THE TASK: Take the lines below beginning at the line that has "We run the perceptron" and stopping after the line that has "che dati due", and print them exactly as they are, with no other lines.

(MATERIAL PROVIDED Opens)

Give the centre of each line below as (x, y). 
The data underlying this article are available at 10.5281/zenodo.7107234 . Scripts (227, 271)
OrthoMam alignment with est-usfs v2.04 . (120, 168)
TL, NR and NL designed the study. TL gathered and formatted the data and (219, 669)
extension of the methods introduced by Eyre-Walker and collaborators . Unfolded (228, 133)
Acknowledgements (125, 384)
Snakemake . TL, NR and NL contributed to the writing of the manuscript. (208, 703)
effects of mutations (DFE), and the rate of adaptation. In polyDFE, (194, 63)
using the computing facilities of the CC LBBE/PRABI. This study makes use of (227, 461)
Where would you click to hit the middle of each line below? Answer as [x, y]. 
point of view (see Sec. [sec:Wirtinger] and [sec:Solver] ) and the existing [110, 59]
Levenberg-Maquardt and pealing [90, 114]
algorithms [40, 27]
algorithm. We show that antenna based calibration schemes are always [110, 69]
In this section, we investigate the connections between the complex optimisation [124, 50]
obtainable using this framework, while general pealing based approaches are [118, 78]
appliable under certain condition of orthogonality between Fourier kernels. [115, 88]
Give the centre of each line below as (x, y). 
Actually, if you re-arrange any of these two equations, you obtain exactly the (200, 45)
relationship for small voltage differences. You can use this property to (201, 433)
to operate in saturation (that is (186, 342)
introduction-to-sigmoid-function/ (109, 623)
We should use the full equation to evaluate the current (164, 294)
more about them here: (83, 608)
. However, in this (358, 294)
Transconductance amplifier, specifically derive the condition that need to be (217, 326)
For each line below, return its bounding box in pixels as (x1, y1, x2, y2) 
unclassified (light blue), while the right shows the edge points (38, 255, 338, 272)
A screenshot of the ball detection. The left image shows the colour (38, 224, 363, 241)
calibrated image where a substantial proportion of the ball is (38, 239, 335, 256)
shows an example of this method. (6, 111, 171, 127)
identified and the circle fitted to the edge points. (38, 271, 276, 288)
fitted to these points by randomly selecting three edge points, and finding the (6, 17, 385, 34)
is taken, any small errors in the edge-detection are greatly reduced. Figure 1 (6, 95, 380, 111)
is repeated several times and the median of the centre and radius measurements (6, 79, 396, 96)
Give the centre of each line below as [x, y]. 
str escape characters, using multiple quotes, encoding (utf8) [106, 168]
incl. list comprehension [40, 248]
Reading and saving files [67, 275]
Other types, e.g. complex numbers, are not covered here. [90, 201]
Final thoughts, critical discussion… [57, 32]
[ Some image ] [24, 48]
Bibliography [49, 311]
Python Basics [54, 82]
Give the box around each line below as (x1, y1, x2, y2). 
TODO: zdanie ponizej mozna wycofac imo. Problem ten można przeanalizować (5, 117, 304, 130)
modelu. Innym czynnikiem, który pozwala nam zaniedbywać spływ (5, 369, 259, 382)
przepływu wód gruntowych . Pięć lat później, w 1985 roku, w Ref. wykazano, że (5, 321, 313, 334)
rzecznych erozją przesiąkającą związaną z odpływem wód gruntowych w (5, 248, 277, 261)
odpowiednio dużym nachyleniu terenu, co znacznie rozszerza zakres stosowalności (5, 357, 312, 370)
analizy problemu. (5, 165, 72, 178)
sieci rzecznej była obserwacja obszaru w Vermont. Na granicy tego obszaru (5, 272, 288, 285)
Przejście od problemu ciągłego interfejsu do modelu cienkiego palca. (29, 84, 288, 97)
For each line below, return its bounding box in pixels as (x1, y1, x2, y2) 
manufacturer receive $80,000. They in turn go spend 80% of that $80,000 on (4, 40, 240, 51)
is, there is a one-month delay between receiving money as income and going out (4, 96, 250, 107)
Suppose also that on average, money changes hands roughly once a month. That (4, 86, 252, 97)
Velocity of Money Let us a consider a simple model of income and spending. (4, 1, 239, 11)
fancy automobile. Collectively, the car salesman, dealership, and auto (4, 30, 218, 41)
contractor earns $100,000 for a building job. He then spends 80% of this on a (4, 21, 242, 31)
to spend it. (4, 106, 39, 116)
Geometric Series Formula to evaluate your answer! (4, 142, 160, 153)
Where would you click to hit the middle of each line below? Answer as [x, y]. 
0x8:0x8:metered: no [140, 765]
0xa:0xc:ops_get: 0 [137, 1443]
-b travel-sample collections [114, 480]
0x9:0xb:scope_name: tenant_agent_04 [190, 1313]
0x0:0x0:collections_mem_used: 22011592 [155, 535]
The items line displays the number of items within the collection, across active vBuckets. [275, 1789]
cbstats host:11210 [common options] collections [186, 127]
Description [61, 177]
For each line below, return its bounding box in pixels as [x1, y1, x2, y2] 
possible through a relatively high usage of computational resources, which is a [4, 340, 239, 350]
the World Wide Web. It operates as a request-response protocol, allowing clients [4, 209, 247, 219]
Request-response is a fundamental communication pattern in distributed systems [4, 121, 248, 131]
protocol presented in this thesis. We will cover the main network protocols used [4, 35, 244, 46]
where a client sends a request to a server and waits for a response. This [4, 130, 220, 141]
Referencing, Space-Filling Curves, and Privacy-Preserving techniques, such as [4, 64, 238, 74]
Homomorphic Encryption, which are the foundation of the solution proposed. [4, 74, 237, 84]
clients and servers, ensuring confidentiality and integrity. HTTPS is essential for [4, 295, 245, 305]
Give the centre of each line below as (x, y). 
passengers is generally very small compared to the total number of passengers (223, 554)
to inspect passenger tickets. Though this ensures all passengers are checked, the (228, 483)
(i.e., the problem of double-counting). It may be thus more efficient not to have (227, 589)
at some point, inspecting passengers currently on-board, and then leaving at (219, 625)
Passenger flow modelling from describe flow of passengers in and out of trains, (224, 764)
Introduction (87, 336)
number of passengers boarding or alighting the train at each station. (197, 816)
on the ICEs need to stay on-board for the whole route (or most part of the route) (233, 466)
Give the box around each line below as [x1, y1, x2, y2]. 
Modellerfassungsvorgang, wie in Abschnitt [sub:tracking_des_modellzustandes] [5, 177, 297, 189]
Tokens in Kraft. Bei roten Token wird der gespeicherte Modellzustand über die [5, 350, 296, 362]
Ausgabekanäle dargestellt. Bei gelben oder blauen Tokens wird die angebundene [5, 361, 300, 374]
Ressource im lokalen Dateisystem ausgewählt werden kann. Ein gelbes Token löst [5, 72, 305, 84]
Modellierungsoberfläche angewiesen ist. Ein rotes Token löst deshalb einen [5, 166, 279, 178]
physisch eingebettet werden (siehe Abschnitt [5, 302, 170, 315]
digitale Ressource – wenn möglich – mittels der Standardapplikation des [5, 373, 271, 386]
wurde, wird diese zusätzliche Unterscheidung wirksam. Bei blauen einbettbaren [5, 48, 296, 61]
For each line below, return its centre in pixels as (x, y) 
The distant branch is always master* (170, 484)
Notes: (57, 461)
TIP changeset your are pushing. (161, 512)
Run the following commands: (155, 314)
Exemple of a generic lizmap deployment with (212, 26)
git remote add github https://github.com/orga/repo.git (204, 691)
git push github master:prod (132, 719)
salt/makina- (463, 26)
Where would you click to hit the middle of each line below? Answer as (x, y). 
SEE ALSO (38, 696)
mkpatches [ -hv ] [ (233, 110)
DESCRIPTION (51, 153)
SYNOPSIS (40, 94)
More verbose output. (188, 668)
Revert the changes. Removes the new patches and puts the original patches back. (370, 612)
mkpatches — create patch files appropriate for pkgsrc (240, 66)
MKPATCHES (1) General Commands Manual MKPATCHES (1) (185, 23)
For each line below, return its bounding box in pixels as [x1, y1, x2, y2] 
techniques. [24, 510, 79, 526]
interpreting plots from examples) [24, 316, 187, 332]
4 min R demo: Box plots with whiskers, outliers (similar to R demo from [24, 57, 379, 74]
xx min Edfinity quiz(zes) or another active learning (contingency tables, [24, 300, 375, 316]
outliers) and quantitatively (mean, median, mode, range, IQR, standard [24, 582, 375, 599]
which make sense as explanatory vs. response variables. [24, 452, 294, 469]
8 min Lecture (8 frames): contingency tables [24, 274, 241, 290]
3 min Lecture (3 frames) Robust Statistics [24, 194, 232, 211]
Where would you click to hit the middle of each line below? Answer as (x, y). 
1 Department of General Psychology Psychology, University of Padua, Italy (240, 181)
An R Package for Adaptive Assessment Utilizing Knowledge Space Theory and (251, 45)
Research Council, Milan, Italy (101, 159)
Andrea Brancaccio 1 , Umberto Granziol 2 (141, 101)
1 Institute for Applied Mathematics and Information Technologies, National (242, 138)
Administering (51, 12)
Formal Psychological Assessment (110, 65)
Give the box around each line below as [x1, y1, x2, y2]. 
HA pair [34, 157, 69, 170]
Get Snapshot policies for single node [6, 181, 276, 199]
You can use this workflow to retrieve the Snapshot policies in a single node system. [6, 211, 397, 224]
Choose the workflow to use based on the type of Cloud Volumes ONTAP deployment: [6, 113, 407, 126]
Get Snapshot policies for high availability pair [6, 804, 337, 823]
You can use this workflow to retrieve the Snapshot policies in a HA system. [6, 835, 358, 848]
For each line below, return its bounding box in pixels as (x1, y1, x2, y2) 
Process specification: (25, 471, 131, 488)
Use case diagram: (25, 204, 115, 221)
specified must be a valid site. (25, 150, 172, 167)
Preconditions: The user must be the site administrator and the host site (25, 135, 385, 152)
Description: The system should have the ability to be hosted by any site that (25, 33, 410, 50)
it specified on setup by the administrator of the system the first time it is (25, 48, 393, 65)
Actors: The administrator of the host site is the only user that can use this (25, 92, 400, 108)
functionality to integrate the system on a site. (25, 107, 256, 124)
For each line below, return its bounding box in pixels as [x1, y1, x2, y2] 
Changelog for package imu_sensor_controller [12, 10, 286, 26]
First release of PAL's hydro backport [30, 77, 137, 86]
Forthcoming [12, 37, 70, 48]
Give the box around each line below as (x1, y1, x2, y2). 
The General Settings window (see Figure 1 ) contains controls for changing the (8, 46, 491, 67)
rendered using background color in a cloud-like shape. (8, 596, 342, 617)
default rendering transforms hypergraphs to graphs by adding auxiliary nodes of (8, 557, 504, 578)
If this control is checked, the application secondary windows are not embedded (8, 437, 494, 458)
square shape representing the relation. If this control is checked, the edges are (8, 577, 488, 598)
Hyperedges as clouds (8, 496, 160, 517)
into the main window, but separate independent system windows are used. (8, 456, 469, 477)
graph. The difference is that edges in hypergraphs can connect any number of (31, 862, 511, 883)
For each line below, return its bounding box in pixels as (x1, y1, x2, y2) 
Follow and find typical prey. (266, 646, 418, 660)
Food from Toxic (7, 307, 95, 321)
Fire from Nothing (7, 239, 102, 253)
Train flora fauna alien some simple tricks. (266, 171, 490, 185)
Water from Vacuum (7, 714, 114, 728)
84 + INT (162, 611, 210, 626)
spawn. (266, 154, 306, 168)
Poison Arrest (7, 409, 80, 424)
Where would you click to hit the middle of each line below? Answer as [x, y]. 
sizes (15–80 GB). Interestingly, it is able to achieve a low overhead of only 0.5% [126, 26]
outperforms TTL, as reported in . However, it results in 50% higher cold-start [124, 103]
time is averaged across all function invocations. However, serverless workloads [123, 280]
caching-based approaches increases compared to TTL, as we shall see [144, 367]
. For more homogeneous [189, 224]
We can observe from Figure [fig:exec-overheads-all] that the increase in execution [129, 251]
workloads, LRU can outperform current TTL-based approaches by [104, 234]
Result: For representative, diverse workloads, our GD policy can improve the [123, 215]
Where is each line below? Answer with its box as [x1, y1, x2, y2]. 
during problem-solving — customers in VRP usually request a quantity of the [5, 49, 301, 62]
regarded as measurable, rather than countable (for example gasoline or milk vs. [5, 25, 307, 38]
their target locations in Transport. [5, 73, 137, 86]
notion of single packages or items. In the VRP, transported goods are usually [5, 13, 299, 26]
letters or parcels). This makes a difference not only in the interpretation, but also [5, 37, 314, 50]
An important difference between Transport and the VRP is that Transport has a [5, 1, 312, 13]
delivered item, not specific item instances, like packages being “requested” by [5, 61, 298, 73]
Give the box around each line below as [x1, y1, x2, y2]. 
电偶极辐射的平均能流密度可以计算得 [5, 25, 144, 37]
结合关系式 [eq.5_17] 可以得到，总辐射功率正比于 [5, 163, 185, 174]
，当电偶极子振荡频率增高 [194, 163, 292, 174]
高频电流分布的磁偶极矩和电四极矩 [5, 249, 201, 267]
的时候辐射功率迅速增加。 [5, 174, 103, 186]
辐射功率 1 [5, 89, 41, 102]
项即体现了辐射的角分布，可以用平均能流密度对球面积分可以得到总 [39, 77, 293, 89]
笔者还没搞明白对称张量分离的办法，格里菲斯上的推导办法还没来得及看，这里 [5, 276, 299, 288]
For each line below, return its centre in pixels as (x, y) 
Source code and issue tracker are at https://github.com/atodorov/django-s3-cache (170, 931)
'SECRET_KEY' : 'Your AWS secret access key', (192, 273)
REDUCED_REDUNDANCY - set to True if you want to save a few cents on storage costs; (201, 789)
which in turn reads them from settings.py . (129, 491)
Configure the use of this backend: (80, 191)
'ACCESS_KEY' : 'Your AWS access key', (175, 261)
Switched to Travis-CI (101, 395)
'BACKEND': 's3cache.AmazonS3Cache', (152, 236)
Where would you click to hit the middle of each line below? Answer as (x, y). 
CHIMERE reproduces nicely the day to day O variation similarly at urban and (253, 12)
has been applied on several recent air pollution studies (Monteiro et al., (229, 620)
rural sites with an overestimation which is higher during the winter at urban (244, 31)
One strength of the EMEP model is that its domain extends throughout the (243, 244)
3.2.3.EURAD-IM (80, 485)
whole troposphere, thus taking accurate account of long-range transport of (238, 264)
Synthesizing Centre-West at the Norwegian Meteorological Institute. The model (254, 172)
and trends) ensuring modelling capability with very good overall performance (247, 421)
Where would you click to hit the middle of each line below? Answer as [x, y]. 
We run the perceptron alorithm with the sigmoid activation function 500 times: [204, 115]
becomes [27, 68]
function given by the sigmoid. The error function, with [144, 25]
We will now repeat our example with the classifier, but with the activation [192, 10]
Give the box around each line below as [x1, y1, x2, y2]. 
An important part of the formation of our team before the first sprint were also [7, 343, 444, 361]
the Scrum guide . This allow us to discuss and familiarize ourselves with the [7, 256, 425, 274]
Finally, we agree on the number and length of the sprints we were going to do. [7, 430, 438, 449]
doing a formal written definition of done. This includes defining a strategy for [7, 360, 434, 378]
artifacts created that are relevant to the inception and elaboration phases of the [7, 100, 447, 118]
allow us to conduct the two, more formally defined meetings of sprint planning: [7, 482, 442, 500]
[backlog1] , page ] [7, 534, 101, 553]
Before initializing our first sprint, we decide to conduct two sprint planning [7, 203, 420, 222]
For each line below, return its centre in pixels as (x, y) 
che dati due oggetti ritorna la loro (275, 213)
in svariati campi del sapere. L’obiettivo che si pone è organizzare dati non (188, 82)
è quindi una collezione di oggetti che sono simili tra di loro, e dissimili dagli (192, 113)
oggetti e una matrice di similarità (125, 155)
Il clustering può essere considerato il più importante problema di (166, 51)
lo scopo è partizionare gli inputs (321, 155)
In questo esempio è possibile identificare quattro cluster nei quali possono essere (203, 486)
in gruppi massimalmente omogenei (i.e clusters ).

(MATERIAL PROVIDED Closes)

RESULT FOR THIS TASK:
We run the perceptron alorithm with the sigmoid activation function 500 times: [204, 115]
becomes [27, 68]
function given by the sigmoid. The error function, with [144, 25]
We will now repeat our example with the classifier, but with the activation [192, 10]
Give the box around each line below as [x1, y1, x2, y2]. 
An important part of the formation of our team before the first sprint were also [7, 343, 444, 361]
the Scrum guide . This allow us to discuss and familiarize ourselves with the [7, 256, 425, 274]
Finally, we agree on the number and length of the sprints we were going to do. [7, 430, 438, 449]
doing a formal written definition of done. This includes defining a strategy for [7, 360, 434, 378]
artifacts created that are relevant to the inception and elaboration phases of the [7, 100, 447, 118]
allow us to conduct the two, more formally defined meetings of sprint planning: [7, 482, 442, 500]
[backlog1] , page ] [7, 534, 101, 553]
Before initializing our first sprint, we decide to conduct two sprint planning [7, 203, 420, 222]
For each line below, return its centre in pixels as (x, y) 
che dati due oggetti ritorna la loro (275, 213)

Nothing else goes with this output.